Likewise TD9 (split `Configuration`) and DI3 (consolidate
`CrossSectionData``NexusData` reduction params) are partially the same
architectural move; sequence DI3 inside TD9.

### 3.2 · Capacity vs. backlog

At ≈136 h/mo of REF capacity from the three primary developers (§2.4):

| Total effort | Calendar at 100% REF allocation | Calendar at 50% REF allocation |
|---|---:|---:|
| 358 h (median) | 2.6 mo | 5.3 mo |
| 816 h (p80)    | 6.0 mo | 12.0 mo |

These are *focused-effort* months — they do **not** include the process
tax described in §4 (stories require reviews require multiple PR rounds
require release cycle ≈2–3 weeks per cut, per Glass on Day 3).

---

## 4 · Phase 3 — git cross-validation

Branches in `quicknxsv2` are named `ewm<NNNN>_<descr>` so the EWM ID is
recoverable from the merge commit subject. Scanning all merge commits in
both repos found **14 EWM↔git records** (all in `quicknxsv2`;
`mr_reduction` does not use the `ewm<NNNN>` branch convention as
consistently). Of those, 0 had `Time Spent` filled in on the parent EWM
record (the parent items are usually Stories; `Time Spent` lives on the
Tasks underneath, which don't carry the `ewm<NNNN>` branch tag).

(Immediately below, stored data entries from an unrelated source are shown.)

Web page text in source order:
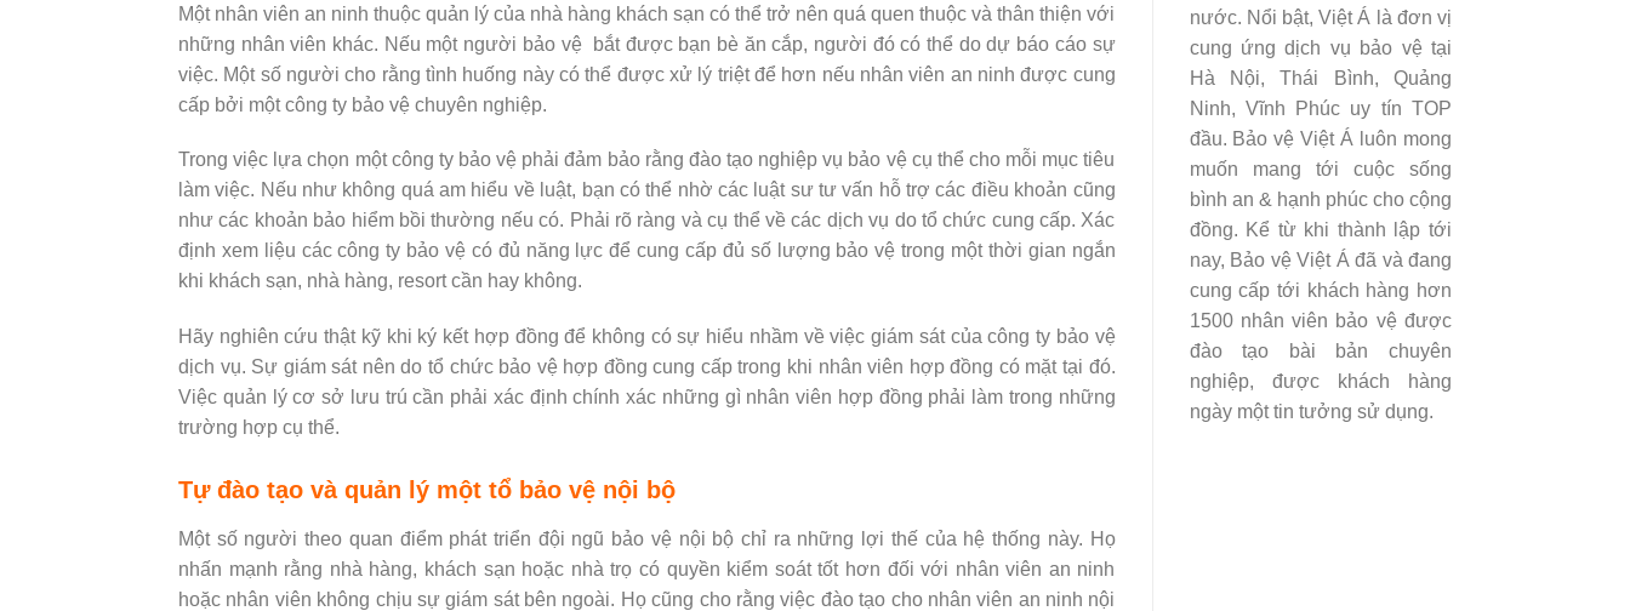
Một nhân viên an ninh thuộc quản lý của nhà hàng khách sạn có thể trở nên quá quen thuộc và thân thiện với
những nhân viên khác. Nếu một người bảo vệ bắt được bạn bè ăn cắp, người đó có thể do dự báo cáo sự
việc. Một số người cho rằng tình huống này có thể được xử lý triệt để hơn nếu nhân viên an ninh được cung
cấp bởi một công ty bảo vệ chuyên nghiệp.
Trong việc lựa chọn một công ty bảo vệ phải đảm bảo rằng đào tạo nghiệp vụ bảo vệ cụ thể cho mỗi mục tiêu
làm việc. Nếu như không quá am hiểu về luật, bạn có thể nhờ các luật sư tư vấn hỗ trợ các điều khoản cũng
như các khoản bảo hiểm bồi thường nếu có. Phải rõ ràng và cụ thể về các dịch vụ do tổ chức cung cấp. Xác
định xem liệu các công ty bảo vệ có đủ năng lực để cung cấp đủ số lượng bảo vệ trong một thời gian ngắn
khi khách sạn, nhà hàng, resort cần hay không.
Hãy nghiên cứu thật kỹ khi ký kết hợp đồng để không có sự hiểu nhầm về việc giám sát của công ty bảo vệ
dịch vụ. Sự giám sát nên do tổ chức bảo vệ hợp đồng cung cấp trong khi nhân viên hợp đồng có mặt tại đó.
Việc quản lý cơ sở lưu trú cần phải xác định chính xác những gì nhân viên hợp đồng phải làm trong những
trường hợp cụ thể.
Tự đào tạo và quản lý một tổ bảo vệ nội bộ
Một số người theo quan điểm phát triển đội ngũ bảo vệ nội bộ chỉ ra những lợi thế của hệ thống này. Họ
nhấn mạnh rằng nhà hàng, khách sạn hoặc nhà trọ có quyền kiểm soát tốt hơn đối với nhân viên an ninh
hoặc nhân viên không chịu sự giám sát bên ngoài. Họ cũng cho rằng việc đào tạo cho nhân viên an ninh nội
nước. Nổi bật, Việt Á là đơn vị
cung ứng dịch vụ bảo vệ tại
Hà Nội, Thái Bình, Quảng
Ninh, Vĩnh Phúc uy tín TOP
đầu. Bảo vệ Việt Á luôn mong
muốn mang tới cuộc sống
bình an & hạnh phúc cho cộng
đồng. Kể từ khi thành lập tới
nay, Bảo vệ Việt Á đã và đang
cung cấp tới khách hàng hơn
1500 nhân viên bảo vệ được
đào tạo bài bản chuyên
nghiệp, được khách hàng
ngày một tin tưởng sử dụng.

### 4.1 · Per-record table

| Repo | EWM | EWM summary | Lag (d) | Work (d) | Active days | Commits | Diff |
|---|---:|---|---:|---:|---:|---:|---|
| quicknxs | 6004 | `[QuickNXS] Functionality to save ORSO`  | 301.7 | 1.1 | 2 | 8 | 6 files, +1*  |
| quicknxs | 9367 | `[QuickNXS] Reflectivity plot for direc...` | 97.7 | 0.0 | 1 | 3 | 2 files, +1* |
| quicknxs | 11653 | `[quicknxs] Reflectivity plot not updat...` | 82.9 | 6.0 | 1 | 2 | 8 files, +1* |
| quicknxs | 12806 | `[quicknxs] Direct beam not being corre...` | 55.1 | 1.7 | 2 | 8 | 15 files |
| quicknxs | 12788 | `[QuickNXS/mr_reduction] Port deadtime ...` | 84.2 | 0.7 | 2 | 3 | 8 files, +5* |
| quicknxs | 13661 | `[quicknxs] reflectivity calculation ca...` | 0.8 | 0.1 | 1 | 1 | 5 files, +2* |
| quicknxs | 14138 | `[quicknxs] Stitching overwrites reduct...` | 0.0 | 1.0 | 1 | 1 | 3 files |
| quicknxs | 14846 | `[QuickNXS] Mismatch in active run betw...` (×2) | 54.8, 68.8 | 0.9, 0.0 | 1, 1 | 3, 8 | — |
| quicknxs | 15204 | `[CIS] [QuickNXS] Fix functionality to ...` (×4) | -6.1 to 46.5 | 0.0–31.4 | 1–9 | 1–20 | up to 38 files |
| quicknxs | 15832 | `[QuickNXS] Diagnostic widget not openi...` | 0.9 | 1.0 | 2 | 3 | 8 files, +6* |

*sizes truncated where visible in raw output*

### 4.2 · Calibration constants

From the 14 records:

| Quantity | Median | p80 | Range |
|---|---:|---:|---|
| Attention lag (EWM Creation → first commit), days | **50.6** | 84.2 | -6.1 .. 301.7 |
| Focused calendar (first commit → merge), days | **1.0** | 3.1 | 0.0 .. 31.4 |
| Active commit-days per branch | 1.0 | 2.0 | 1 .. 9 |

**Interpretation.** EWM-creation date is *not* an honest start signal —
it precedes actual work by ≈7 weeks (median). Once a developer starts a
branch, work is concentrated: the median branch is closed in 1 calendar
day with 1–2 active commit-days. The few outliers (EWM 6004 at 301-day
lag, EWM 15204 at 31-day work-window) are the long-tail work that you
should plan for explicitly, not statistically.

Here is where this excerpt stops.